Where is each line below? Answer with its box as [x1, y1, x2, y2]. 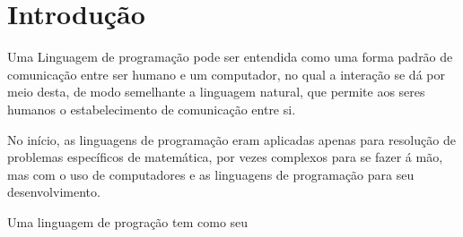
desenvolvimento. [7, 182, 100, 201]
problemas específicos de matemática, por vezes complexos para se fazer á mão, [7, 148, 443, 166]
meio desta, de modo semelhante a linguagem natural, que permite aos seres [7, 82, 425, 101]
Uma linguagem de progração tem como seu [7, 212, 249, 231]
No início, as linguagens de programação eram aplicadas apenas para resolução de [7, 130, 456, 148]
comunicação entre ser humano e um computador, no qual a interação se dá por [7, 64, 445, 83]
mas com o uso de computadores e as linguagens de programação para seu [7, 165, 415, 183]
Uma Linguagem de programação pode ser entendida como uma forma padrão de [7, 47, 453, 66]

※

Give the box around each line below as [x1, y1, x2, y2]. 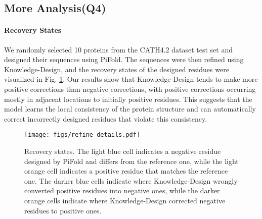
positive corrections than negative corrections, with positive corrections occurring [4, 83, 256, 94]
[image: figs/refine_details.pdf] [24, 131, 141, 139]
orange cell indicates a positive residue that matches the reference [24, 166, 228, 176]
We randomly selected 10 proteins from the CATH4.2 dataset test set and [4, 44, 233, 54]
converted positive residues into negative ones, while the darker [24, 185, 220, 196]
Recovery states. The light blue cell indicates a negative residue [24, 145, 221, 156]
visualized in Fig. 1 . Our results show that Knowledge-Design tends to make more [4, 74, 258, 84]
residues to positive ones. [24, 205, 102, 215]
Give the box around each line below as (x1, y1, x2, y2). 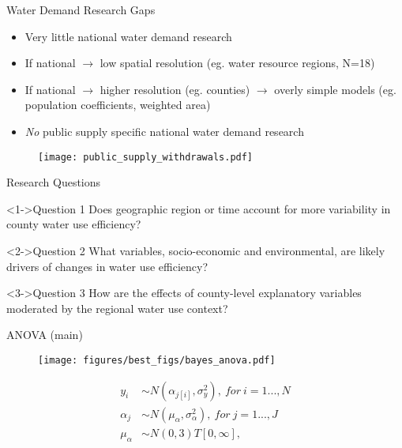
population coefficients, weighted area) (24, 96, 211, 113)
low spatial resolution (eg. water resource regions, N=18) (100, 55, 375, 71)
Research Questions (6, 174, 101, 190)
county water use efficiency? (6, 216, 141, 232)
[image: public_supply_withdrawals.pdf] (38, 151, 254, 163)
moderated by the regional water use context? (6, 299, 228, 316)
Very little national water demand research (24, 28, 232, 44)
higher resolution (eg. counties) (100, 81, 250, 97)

※

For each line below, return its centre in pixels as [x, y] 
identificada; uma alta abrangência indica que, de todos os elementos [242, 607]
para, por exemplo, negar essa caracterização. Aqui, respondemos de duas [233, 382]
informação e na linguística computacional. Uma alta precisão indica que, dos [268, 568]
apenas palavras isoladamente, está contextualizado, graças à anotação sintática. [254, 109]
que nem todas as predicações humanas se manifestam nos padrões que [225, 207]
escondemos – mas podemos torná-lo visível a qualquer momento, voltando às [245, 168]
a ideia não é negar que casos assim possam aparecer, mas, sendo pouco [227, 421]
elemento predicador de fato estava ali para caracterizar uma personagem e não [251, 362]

※

▶ [Exercise description] Beginning at the line with "para, por exemplo, negar" and ending at the line with "que nem todas", reproduce each line of the data above exactly, and add no other lines.

▶ [Response]
para, por exemplo, negar essa caracterização. Aqui, respondemos de duas [233, 382]
informação e na linguística computacional. Uma alta precisão indica que, dos [268, 568]
apenas palavras isoladamente, está contextualizado, graças à anotação sintática. [254, 109]
que nem todas as predicações humanas se manifestam nos padrões que [225, 207]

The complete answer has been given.